In [2]:
import pandas as pd
import numpy as np
import xgboost as xgb

np.random.seed(42)

In [105]:
trn = pd.read_csv('./data/train_ver2.csv')
tst = pd.read_csv('./data/test_ver2.csv')

  exec(code_obj, self.user_global_ns, self.user_ns)
  exec(code_obj, self.user_global_ns, self.user_ns)


In [106]:
# 제품 변수들의 결측값을 0으로 대체한다.
prods = trn.columns[24:].tolist()
trn[prods] = trn[prods].fillna(0.0).astype(np.int8)

# 모든 제품이 0인 행 제거
no_product = trn[prods].sum(axis=1) == 0
trn = trn[-no_product]

# train / test 데이터를 합친다. test 데이터의 제품 부분은 모두 0으로 채운다.
for col in trn.columns[24:]:
    tst[col] = 0
df = pd.concat([trn, tst], axis=0)

# 학습에 사용할 변수를 담는 리스트
features = []

# 번주형 변수들을 label encoding한다.
categorical_cols = ['ind_empleado', 'pais_residencia', 'sexo', 'tiprel_1mes',
                    'indresi', 'indext', 'conyuemp', 'canal_entrada', 'indfall',
                    'tipodom', 'nomprov', 'segmento']
for col in categorical_cols:
    df[col], _ = df[col].factorize(na_sentinel=-99)
features += categorical_cols


# 수치형 변수들의 특이값과 결측값을 -99로 대체하고 int형으로 바꾼다.
df['age'].replace(' NA', -99, inplace=True)
df['age'] = df['age'].astype(np.int8)

df['antiguedad'].replace('     NA', -99, inplace=True)
df['antiguedad'] = df['antiguedad'].astype(np.int8)
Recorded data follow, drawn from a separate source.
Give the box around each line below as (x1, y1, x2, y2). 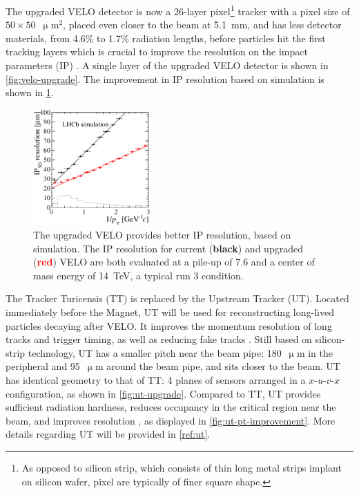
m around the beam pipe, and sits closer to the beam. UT (95, 359, 340, 373)
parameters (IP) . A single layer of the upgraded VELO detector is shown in (6, 58, 329, 73)
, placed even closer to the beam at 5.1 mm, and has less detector (63, 17, 342, 32)
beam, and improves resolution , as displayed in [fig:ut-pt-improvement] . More (6, 413, 336, 427)
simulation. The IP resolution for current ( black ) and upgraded (33, 241, 303, 255)
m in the (296, 345, 333, 360)
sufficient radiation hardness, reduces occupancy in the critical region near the (6, 400, 336, 414)
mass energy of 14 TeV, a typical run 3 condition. (33, 268, 244, 282)
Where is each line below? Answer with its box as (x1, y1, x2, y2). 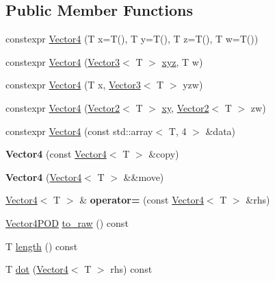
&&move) (123, 169, 164, 184)
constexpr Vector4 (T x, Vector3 (5, 77, 141, 92)
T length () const (5, 239, 78, 253)
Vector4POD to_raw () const (5, 215, 129, 230)
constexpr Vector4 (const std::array (5, 123, 153, 138)
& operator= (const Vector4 (79, 193, 204, 207)
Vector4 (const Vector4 (5, 147, 107, 161)
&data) (205, 123, 236, 138)
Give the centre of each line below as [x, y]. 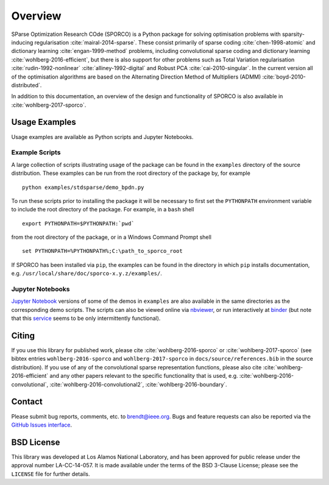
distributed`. [27, 85]
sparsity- [293, 34]
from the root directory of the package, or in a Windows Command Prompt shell [111, 237]
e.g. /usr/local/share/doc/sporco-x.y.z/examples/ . [87, 274]
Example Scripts [36, 152]
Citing [23, 335]
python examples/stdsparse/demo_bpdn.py [83, 187]
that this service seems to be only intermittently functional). [86, 318]
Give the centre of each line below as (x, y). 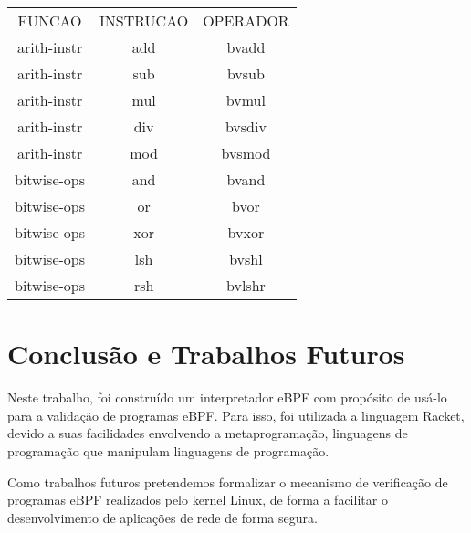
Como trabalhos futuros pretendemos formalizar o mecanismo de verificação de (228, 481)
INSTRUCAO (144, 21)
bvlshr (246, 285)
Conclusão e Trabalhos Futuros (206, 354)
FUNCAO (50, 21)
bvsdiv (246, 126)
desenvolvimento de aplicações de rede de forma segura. (162, 517)
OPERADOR (246, 21)
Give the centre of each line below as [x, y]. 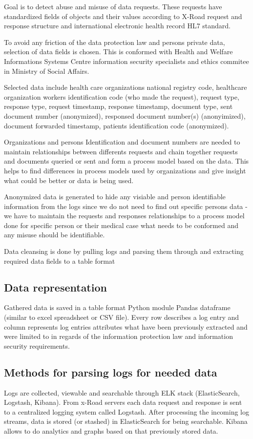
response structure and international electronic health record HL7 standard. [117, 26]
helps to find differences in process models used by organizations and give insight [125, 170]
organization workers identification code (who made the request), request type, [122, 96]
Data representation [55, 287]
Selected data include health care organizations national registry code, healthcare [126, 87]
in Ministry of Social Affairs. [47, 71]
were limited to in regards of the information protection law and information [118, 336]
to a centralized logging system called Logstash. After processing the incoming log [127, 411]
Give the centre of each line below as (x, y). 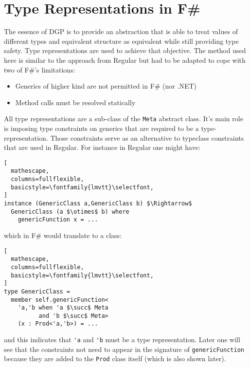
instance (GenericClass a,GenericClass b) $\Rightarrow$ (98, 203)
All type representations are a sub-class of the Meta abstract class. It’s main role (124, 119)
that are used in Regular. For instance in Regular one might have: (102, 147)
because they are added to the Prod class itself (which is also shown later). (115, 358)
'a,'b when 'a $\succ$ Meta (63, 308)
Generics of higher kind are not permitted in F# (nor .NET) (106, 86)
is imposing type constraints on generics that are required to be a (101, 128)
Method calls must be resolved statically (75, 102)

df['renta'].replace('         NA', -99, inplace=True)
df['renta'].fillna(-99, inplace=True)
df['renta'] = df['renta'].astype(float).astype(np.int8)
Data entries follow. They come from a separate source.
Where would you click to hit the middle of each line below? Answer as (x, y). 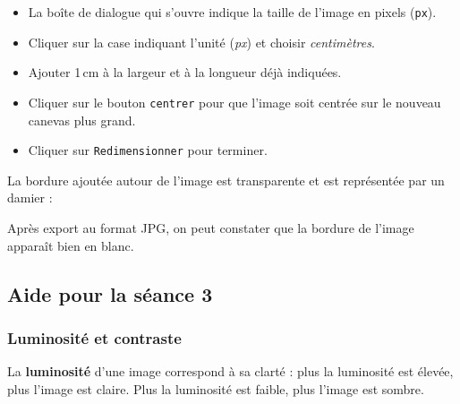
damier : (30, 198)
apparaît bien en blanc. (71, 245)
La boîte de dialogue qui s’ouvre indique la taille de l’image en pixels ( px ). (232, 12)
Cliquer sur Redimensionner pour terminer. (148, 150)
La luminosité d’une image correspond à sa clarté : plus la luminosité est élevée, (230, 371)
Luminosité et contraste (94, 337)
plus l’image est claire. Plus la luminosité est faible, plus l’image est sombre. (216, 388)
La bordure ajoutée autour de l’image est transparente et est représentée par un (226, 180)
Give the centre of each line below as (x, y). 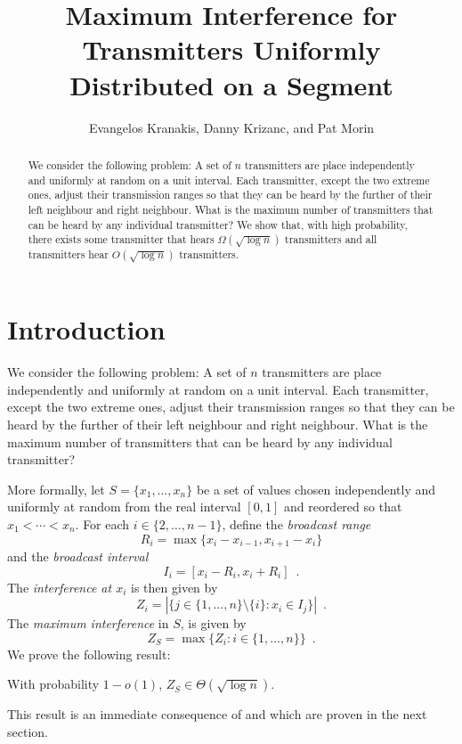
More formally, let (56, 489)
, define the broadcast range (296, 523)
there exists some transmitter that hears (121, 239)
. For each (102, 523)
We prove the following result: (89, 654)
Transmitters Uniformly (231, 49)
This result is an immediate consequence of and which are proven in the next (217, 714)
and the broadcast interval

df['indrel_1mes'].replace('P', 5, inplace=True)
df['indrel_1mes'].fillna(-99, inplace=True)
df['indrel_1mes'] = df['indrel_1mes'].astype(float).astype(np.int8)

# 학습에 사용할 수치형 변수를 추가한다.
features += ['age', 'antiguedad', 'renta', 'ind_nuevo', 'indrel',
             'indrel_1mes', 'ind_actividad_cliente']

## 피쳐 엔지니어링

In [107]:
# 두 날짜 변수에서 연도와 월 정보를 추출한다.
df['fecha_alta_month'] = df['fecha_alta'].map(lambda x: 0.0 if x.__class__ is float
                                              else float(x.split('-')[1])).astype(np.int8)
df['fecha_alta_year'] = df['fecha_alta'].map(lambda x: 0.0 if x.__class__ is float
                                              else float(x.split('-')[0])).astype(np.int16)
features += ['fecha_alta_month', 'fecha_alta_year']
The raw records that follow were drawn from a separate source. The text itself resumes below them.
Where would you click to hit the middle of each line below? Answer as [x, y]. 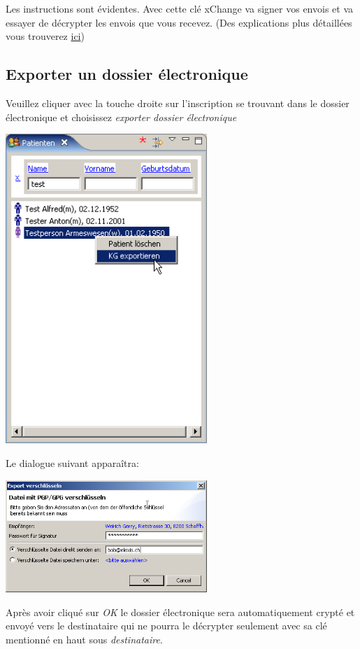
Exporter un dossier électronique [127, 74]
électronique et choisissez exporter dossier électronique [121, 117]
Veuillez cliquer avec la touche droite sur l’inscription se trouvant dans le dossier [178, 103]
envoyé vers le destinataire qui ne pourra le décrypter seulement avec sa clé [166, 626]
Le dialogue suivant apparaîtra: [72, 462]
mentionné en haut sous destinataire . [84, 639]
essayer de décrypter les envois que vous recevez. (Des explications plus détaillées [179, 22]
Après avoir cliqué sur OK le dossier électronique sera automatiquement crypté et [180, 612]

df['ult_fec_cli_1t_month'] = df['ult_fec_cli_1t'].map(lambda x: 0.0 if x.__class__ is float
                                              else float(x.split('-')[1])).astype(np.int8)
df['ult_fec_cli_1t_year'] = df['ult_fec_cli_1t'].map(lambda x: 0.0 if x.__class__ is float
                                              else float(x.split('-')[0])).astype(np.int16)
features += ['ult_fec_cli_1t_month', 'ult_fec_cli_1t_year']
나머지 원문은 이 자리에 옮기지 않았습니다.